Studio album by Suicidal Tendencies
- Released: September 13, 1988
- Recorded: April 1988
- Studio: Cherokee (Hollywood)
- Genre: Thrash metal; crossover thrash;
- Length: 50:17
- Label: Epic
- Producer: Mark Dodson, Suicidal Tendencies

Suicidal Tendencies chronology
| Join the Army (1987) | How Will I Laugh Tomorrow When I Can't Even Smile Today (1988) | Controlled by Hatred/Feel Like Shit... Déjà Vu (1989) |

Singles from How Will I Laugh Tomorrow When I Can't Even Smile Today
- "Trip at the Brain" Released: 1988; "How Will I Laugh Tomorrow" Released: 1989;

= How Will I Laugh Tomorrow When I Can't Even Smile Today =

How Will I Laugh Tomorrow When I Can't Even Smile Today is the third studio album by American crossover thrash band Suicidal Tendencies. It was released on September 13, 1988 on Epic Records, the band's first album on that label. It was also their first album recorded with guitarist Mike Clark and their only release with bassist Bob Heathcote, who was replaced by Robert Trujillo in 1989.

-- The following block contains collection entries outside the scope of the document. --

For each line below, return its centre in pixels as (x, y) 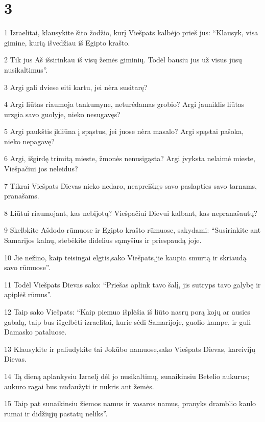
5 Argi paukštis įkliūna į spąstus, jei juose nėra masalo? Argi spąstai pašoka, (124, 131)
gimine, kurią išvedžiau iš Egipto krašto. (67, 42)
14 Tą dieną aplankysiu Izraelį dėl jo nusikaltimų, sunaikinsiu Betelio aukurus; (127, 376)
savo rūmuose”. (27, 267)
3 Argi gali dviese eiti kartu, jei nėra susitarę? (76, 87)
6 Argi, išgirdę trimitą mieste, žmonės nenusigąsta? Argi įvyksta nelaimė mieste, (130, 158)
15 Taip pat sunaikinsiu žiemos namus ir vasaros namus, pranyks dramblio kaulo (130, 403)
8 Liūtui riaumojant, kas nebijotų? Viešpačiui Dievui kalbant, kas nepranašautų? (131, 213)
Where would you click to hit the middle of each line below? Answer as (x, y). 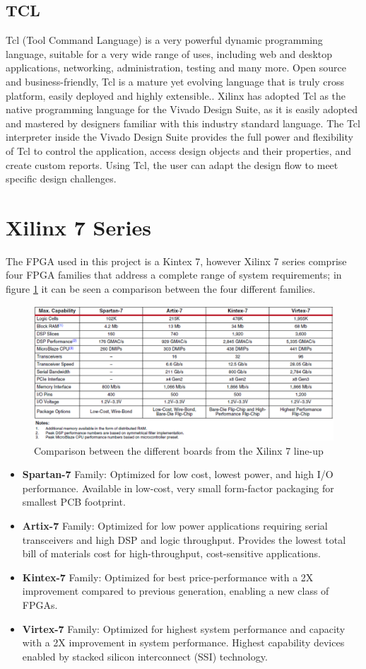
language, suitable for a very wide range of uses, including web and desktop (169, 53)
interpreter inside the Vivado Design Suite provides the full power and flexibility (179, 137)
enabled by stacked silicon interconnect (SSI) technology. (145, 656)
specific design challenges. (61, 179)
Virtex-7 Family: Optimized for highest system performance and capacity (184, 628)
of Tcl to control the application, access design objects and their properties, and (178, 150)
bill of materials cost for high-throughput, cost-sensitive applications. (171, 553)
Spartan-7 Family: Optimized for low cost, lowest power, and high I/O (178, 474)
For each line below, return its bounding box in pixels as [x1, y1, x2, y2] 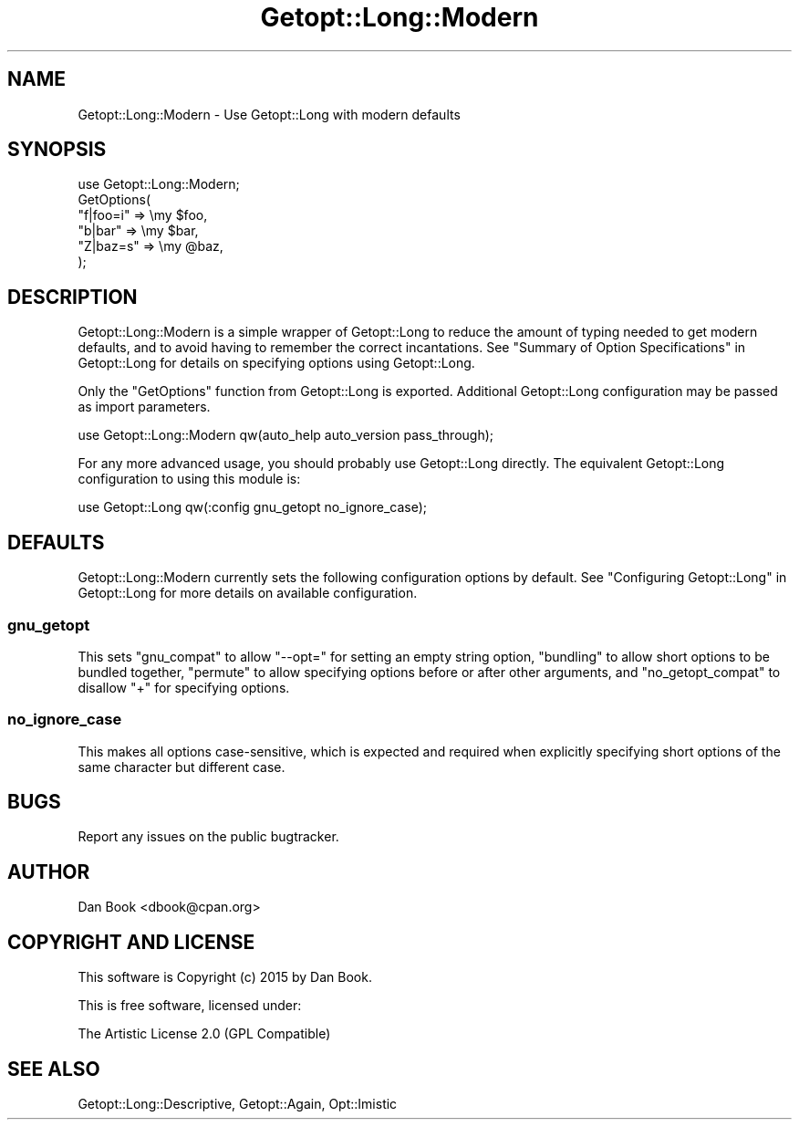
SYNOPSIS [7, 138, 107, 162]
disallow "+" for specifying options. [78, 679, 290, 695]
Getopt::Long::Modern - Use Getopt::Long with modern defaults [78, 106, 461, 122]
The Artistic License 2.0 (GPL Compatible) [78, 1026, 331, 1042]
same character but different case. [78, 758, 285, 775]
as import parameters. [78, 399, 211, 415]
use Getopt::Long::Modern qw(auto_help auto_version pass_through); [78, 427, 494, 443]
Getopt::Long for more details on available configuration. [78, 585, 418, 601]
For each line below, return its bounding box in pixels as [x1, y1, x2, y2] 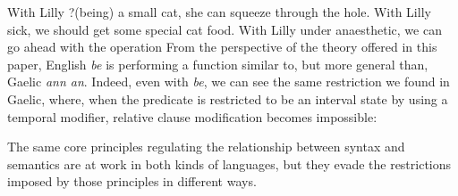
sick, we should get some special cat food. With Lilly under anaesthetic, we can [7, 20, 442, 38]
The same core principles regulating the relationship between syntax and [7, 137, 405, 156]
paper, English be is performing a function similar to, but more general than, [7, 54, 428, 73]
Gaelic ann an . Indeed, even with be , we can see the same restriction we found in [7, 72, 450, 91]
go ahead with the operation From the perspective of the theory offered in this [7, 37, 437, 56]
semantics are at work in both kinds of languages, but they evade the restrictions [7, 154, 452, 173]
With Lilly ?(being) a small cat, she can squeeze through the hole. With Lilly [7, 3, 431, 20]
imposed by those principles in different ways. [7, 172, 257, 191]
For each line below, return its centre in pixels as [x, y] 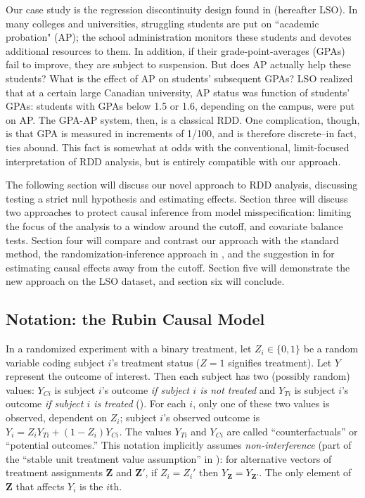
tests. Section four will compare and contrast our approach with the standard [172, 240]
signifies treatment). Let [280, 362]
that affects [40, 486]
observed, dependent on [57, 417]
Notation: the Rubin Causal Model [135, 319]
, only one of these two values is [261, 403]
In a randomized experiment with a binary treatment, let [129, 349]
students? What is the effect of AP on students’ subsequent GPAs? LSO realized [179, 78]
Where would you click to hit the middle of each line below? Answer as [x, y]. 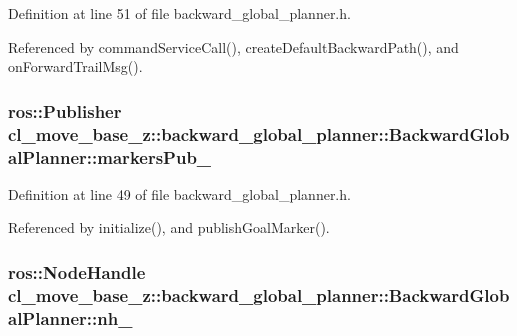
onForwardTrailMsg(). [75, 66]
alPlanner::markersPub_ [110, 156]
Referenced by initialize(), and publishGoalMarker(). [169, 227]
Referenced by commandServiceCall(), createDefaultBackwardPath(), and [233, 46]
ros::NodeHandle [77, 271]
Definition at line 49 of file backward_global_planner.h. [179, 193]
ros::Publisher [65, 110]
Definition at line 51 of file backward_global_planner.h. [179, 13]
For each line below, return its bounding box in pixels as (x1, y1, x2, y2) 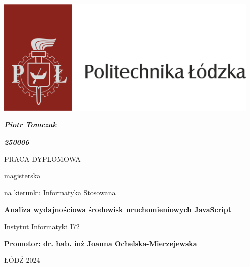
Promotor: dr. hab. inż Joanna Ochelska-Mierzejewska (4, 238, 197, 248)
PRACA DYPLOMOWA (4, 153, 81, 164)
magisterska (4, 170, 41, 181)
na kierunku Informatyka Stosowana (4, 187, 116, 197)
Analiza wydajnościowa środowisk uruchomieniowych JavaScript (4, 204, 231, 215)
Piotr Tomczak (4, 119, 56, 130)
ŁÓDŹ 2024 (4, 255, 40, 265)
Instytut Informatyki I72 (4, 221, 80, 232)

It is considered to be an essential release in the genre by Revolver.

==Musical style==
How Will I Laugh... represents a critical step in Suicidal Tendencies' stylistic evolution, in that it captures the band abandoning most of their full-fledged punk influences in favor of a more thrash-oriented sound. One begins to hear this stylistic shift in this album's predecessor Join the Army, with 'How Will I Laugh' delivering a distinctly more defined metal sound, with more complex and lengthy songs, and better production values.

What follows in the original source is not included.